The first is the _binary_clf_curve () function:
FPS, TPS, thresholds = _binary_clf_curve (
y_true, Y_score, Pos_label=pos_label, Sample_weight=sample_weight)
FPS and TPS are the values of the FP and TP in the confusion matrix; thresholds is the result of y_score in reverse order (because of the number of decimal places to keep, so the surface looks different, in fact, is the same). In this example, the value is as follows:
fps = [0, 1, 1, 1, 2, 3, 4, 5, 6, 7] The TPS = [1, 1, 2, 3, 3, 3, 3, 3, 3, 3
]
thresholds = [0.42600526758001989, 0.420 17521636505745, 0.41936155918127238, 0.39760831479768338, 0.38769987193780364, 0.3667541015524296, 0.33998332945141224, 0.33803961944475219, 0.32367439192936548, 0.31689620142873609]
For ease of understanding, the calculation of FPS and TPS is achieved in a more intuitive way:
For threshold in thresholds:
# is greater than or equal to threshold 1, otherwise 0
y_prob = [1 if i>=threshold else 0 for I in Y_score]
# results are correct Result
= [i==j to I,j in Zip (Y_true, Y_prob)]
# is predicted to be a positive class
positive = [i==1 for i in Y_prob]
TP = [I and J For i,j in zip (result, positive)] # prediction is positive class and predictive correct
fp = [(Not i) and J for I,j in zip (result, positive)] # predicted to be a positive class and predictive error
print (Tp.count (True), Fp.count (True))
# output
0 1
1 1
1
2 1 3 2 3 3 3 4 3 5 3
6 3
7 3
Through FPS and TPS, you can calculate the corresponding FPR and TPR, of which-1 is the minimum threshold, that is, all samples are judged as positive, correspondingly, fps[-1] is the sum of negative samples, tpr[-1 is the sum of positive samples.

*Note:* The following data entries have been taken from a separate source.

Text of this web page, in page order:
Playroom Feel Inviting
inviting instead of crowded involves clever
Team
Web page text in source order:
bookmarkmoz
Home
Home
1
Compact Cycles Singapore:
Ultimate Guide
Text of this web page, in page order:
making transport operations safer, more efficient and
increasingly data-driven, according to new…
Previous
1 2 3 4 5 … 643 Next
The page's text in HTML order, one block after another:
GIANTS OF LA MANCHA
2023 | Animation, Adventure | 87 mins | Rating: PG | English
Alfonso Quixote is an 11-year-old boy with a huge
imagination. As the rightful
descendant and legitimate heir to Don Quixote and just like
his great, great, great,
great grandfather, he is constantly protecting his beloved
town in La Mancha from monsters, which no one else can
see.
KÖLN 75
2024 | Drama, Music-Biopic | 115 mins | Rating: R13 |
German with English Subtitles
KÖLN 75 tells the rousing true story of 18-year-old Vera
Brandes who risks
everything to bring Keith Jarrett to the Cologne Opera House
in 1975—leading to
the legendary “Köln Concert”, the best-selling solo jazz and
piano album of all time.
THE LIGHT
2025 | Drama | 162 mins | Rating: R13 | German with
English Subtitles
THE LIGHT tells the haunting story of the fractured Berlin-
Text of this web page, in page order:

The source code for the corresponding calculation is simplified as follows:
FPR = [I/fps[-1] for I (FPS)] # Fps/fps[-1]
TPR = [i/tps[-1] for I in TPS] # Tps/tps[-1]
drop_intermediate Parameters
Roc_curve () function has the drop_intermediate parameter, the corresponding source code is:
If Drop_intermediate and Len (fps) > 2:
optimal_idxs = Np.where (Np.r_[true,
np.logical_or (fps, 2),
Np.diff (TPS, 2)),
True] [0]
fps = fps[optimal_idxs]
TPS = Tps[optimal_idxs]
thresholds = THRESHOLDS[OPTIMAL_IDXS]
In this example, the value of the corresponding variable is:
# Take two order difference
Np.diff (fps, 2)
[-1 0 1 0 0 0 0 0 ]
Np.diff (TPS, 2)
[1 0 -1 0 0 0 0 0]
# Fetch or
np.logical_or (Np.diff (FPS, 2), Np.diff (TPS, 2))

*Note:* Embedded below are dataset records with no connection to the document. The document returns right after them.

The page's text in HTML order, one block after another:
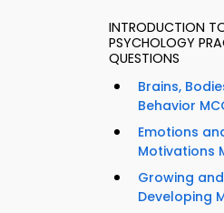
INTRODUCTION
PSYCHOLOGY
QUESTIONS
Brains,
Behavior
Emotions
Motivations
Growing and
Developing
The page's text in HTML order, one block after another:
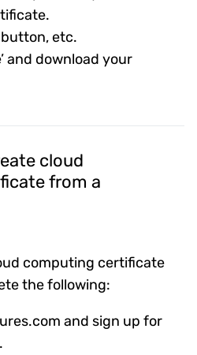
etc.
and download your
cloud
from a
computing certificate
the following:
and sign up for
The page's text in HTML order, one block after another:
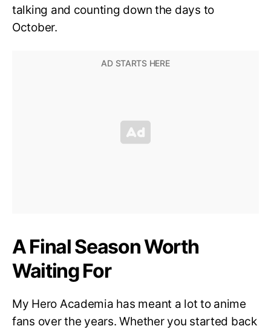
talking and counting down the days to
October.
A Final Season Worth
Waiting For
My Hero Academia has meant a lot to anime
fans over the years. Whether you started back
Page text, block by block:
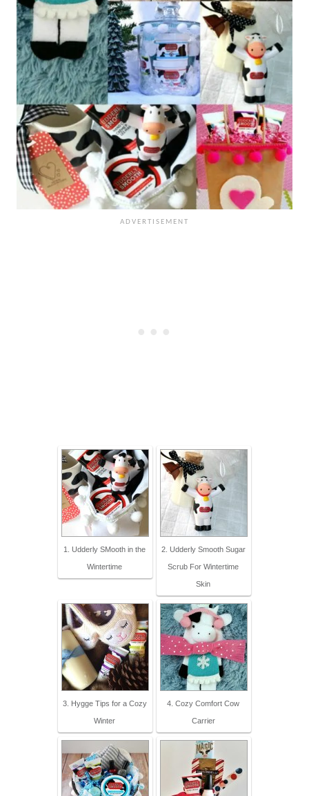
1. Udderly SMooth in the
Wintertime
2. Udderly Smooth Sugar
Scrub For Wintertime
Skin
3. Hygge Tips for a Cozy
Winter
4. Cozy Comfort Cow
Carrier

[True, False, True, False, False, False, False, False ]
# Adds a True np.r_[true to the top and the tail
, Np.logical_or (Np.diff (FPS, 2 ), Np.diff (TPS, 2)), True]
[true, true, False, true, False, False, False, False, False, true]

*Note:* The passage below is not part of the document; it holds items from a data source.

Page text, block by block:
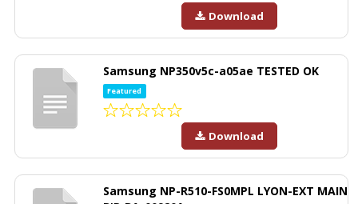
Download
Samsung NP350v5c-a05ae TESTED OK
Featured
Download
Samsung NP-R510-FS0MPL LYON-EXT MAIN

# True is the array subscript
np.where (np.r_[true, Np.logical_or (Np.diff (FPS, 2), Np.diff (TPS, 2), True]) [0]
[0, 1, 3, 9]
Optimal_idxs In fact is the ROC image inflection point, for drawing, only need inflection point. To imagine FPS and TPS as a person's displacement on a graph, the first-order difference is "moving speed" and the second-order difference is "acceleration".
"Roc image" is as follows:
fps = [0, 1, 1, 1, 2, 3, 4, 5, 6, 7] The TPS = [1, 1, 2, 3, 3, 3, 3, 3, 3, 3
]
plt.plot (
fps,
TPs,
' B ') )
Plt.xlim ([-1, 8])
Plt.ylim ([-1, 8])
Plt.ylabel (' TPS ')
plt.xlabel (' fps ')
plt.show ()
Therefore, the Drop_intermediate parameter is actually optimized for the ROC computing process without affecting the ROC image.